Aspects of Folate Metabolism in Renal Failure

Abstract
Plasma and urine folate fractions were evaluated after ingestion of radio-active N5-methyl-tetrahydrofolic acid by a normal control (subject 1), a patient on maintenance haemodialysis for chronic glomerulonephritis (subject 2), and an anephric patient on haemodialysis (subject 3). In subjects 1 and 2 maximal plasma radiofolate peaks appeared within 1 h of isotope ingestion. In subject 3 the radio-folate peak was delayed for 6 h although the total biofolate fraction reached a maximum at 0.5 h (comparable with findings in subject 2). Sephadex DEAE A50 chromatography showed the radiofolate fraction in subject 1 to be compatible with N5-methyl-tetrahydrofolic acid (peak 1). In subject 2 additional radiofolate peaks 2 and 3 were found. The nature of peak 2 is unknown but peak 3 may represent 10-formyl-tetrahydrofolate. Peak 1 was minimally present in subject 3. This limited study suggests a defect of methyl-tetrahydrofolate metabolism in the anephric state unassociated with defective renal excretion per se.
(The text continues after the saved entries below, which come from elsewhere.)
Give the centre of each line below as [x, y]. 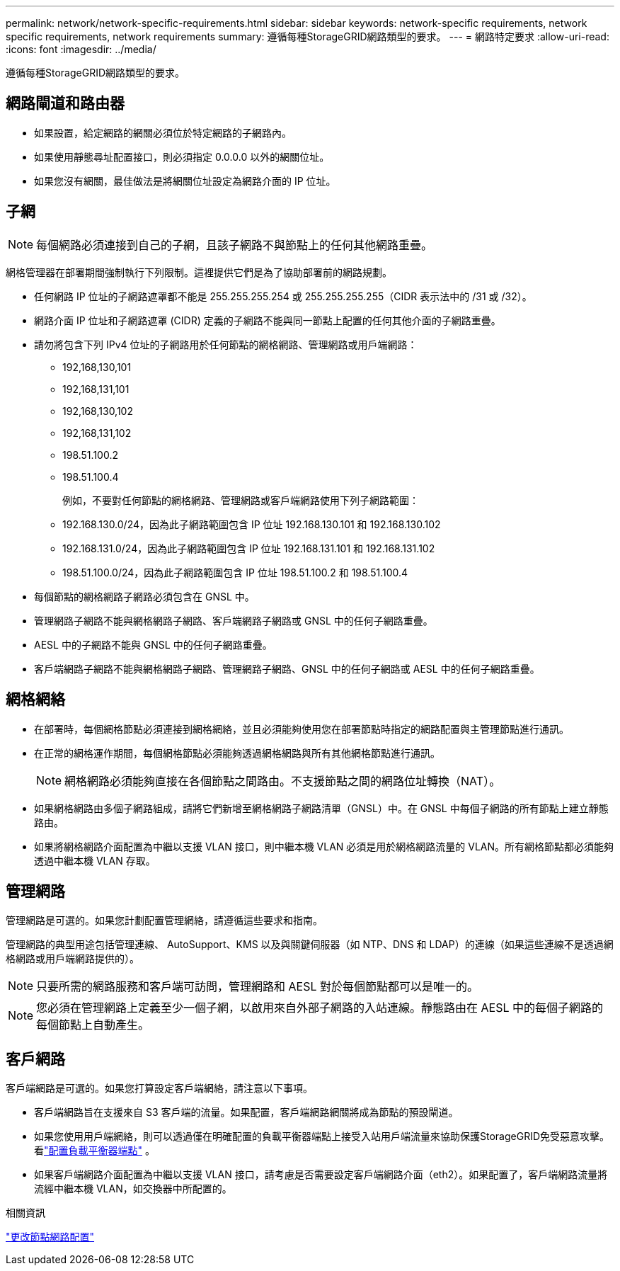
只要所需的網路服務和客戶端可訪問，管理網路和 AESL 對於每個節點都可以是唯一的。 [258, 987]
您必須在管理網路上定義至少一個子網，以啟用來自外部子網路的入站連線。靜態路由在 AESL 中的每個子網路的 [320, 1008]
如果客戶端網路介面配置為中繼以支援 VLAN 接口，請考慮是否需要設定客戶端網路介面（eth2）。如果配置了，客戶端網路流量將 [321, 1175]
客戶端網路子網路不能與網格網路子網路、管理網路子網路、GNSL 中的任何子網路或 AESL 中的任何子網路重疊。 [287, 668]
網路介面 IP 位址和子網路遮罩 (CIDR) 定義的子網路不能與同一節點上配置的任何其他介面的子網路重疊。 [268, 320]
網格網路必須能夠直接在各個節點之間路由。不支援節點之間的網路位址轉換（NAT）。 [283, 781]
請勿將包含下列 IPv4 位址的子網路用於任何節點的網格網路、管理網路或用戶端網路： [226, 344]
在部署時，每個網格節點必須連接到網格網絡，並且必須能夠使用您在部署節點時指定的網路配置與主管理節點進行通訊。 [302, 729]
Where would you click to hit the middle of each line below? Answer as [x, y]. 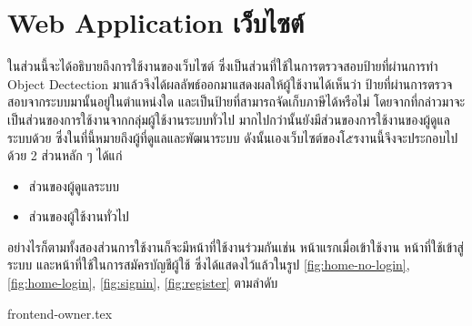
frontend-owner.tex [60, 313]
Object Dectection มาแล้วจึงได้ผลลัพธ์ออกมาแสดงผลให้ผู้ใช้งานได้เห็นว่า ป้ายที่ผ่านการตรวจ [230, 83]
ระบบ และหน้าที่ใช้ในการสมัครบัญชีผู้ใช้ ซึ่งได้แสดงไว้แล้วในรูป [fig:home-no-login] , [209, 265]
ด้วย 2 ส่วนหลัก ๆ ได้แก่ [65, 155]
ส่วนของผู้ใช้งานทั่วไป [79, 216]
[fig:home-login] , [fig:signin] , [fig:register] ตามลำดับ [143, 283]
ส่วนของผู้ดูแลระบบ [74, 185]
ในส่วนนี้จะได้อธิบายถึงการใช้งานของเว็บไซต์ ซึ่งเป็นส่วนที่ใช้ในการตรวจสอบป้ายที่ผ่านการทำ [223, 66]
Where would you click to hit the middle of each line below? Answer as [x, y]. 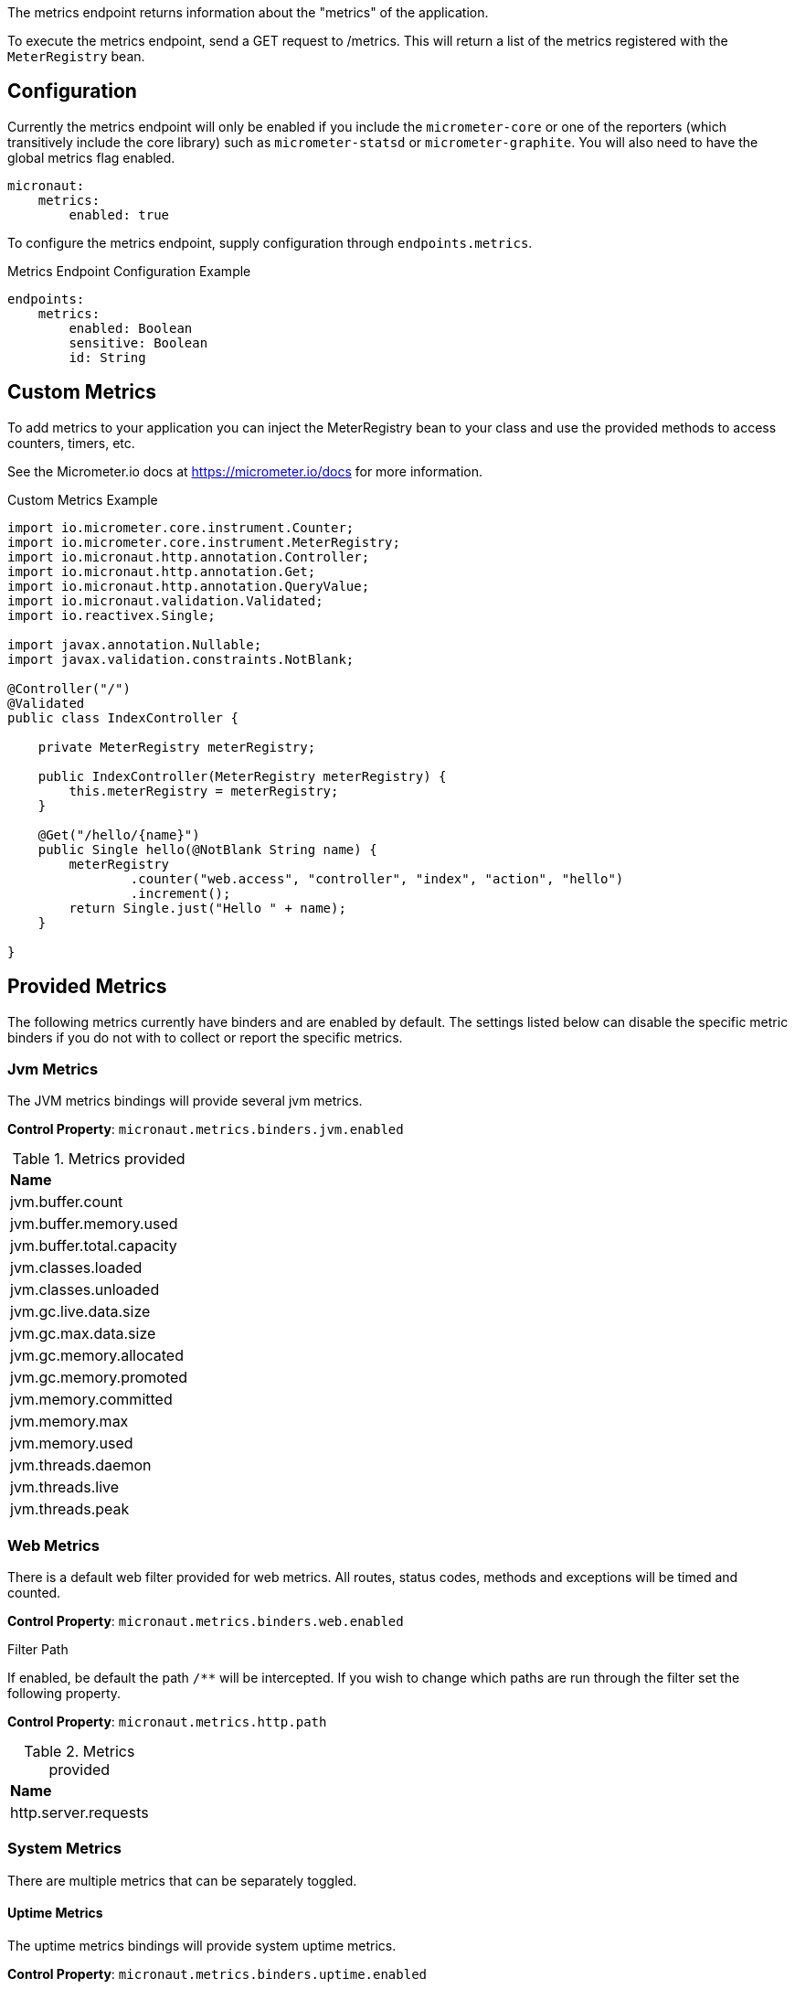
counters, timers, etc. [71, 443]
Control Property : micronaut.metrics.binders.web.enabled [206, 1621]
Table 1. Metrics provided [99, 1159]
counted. [34, 1593]
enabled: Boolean [131, 328]
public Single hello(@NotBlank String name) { [207, 849]
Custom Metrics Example [83, 499]
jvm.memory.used [72, 1444]
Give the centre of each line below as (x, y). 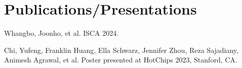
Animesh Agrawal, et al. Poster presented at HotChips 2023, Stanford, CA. (121, 60)
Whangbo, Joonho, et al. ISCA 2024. (62, 33)
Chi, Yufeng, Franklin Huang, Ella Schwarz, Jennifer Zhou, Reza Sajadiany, (121, 50)
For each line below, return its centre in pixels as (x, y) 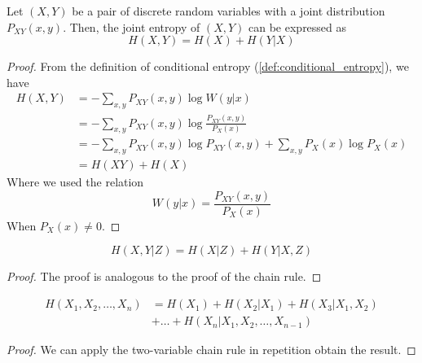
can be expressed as (298, 26)
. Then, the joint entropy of (132, 26)
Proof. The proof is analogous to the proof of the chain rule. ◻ (164, 276)
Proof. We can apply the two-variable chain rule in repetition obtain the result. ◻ (211, 350)
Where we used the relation (75, 182)
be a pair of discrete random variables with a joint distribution (229, 11)
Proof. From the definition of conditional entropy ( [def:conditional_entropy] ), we (208, 66)
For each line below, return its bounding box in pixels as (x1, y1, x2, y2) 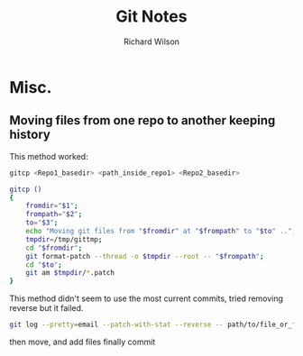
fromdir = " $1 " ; (25, 201, 78, 211)
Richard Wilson (123, 36, 180, 47)
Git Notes (115, 6, 188, 27)
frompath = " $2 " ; (25, 210, 83, 219)
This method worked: (9, 151, 88, 161)
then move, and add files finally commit (9, 336, 156, 347)
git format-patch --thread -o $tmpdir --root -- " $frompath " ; (25, 251, 264, 260)
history (9, 127, 51, 142)

In normal urine, peak 2 predominated while urine of subject 2 had a predominant peak 3 and lesser peaks 1 and 2. Compared with the control, uraemic subjects 2 and 3 showed greatly decreased dialysis-resistant (bound) plasma radiofolate fractions; all urinary radiofolates were fully dialysable. The unexplained radiofolate ‘binder’detected with haemoglobin-coated charcoal adsorption in urine (subject 2) and occasionally in plasma, probably represents an artefact. Plasma from 27 uraemic subjects showed no abnormal in vitro radiofolate binding capacity.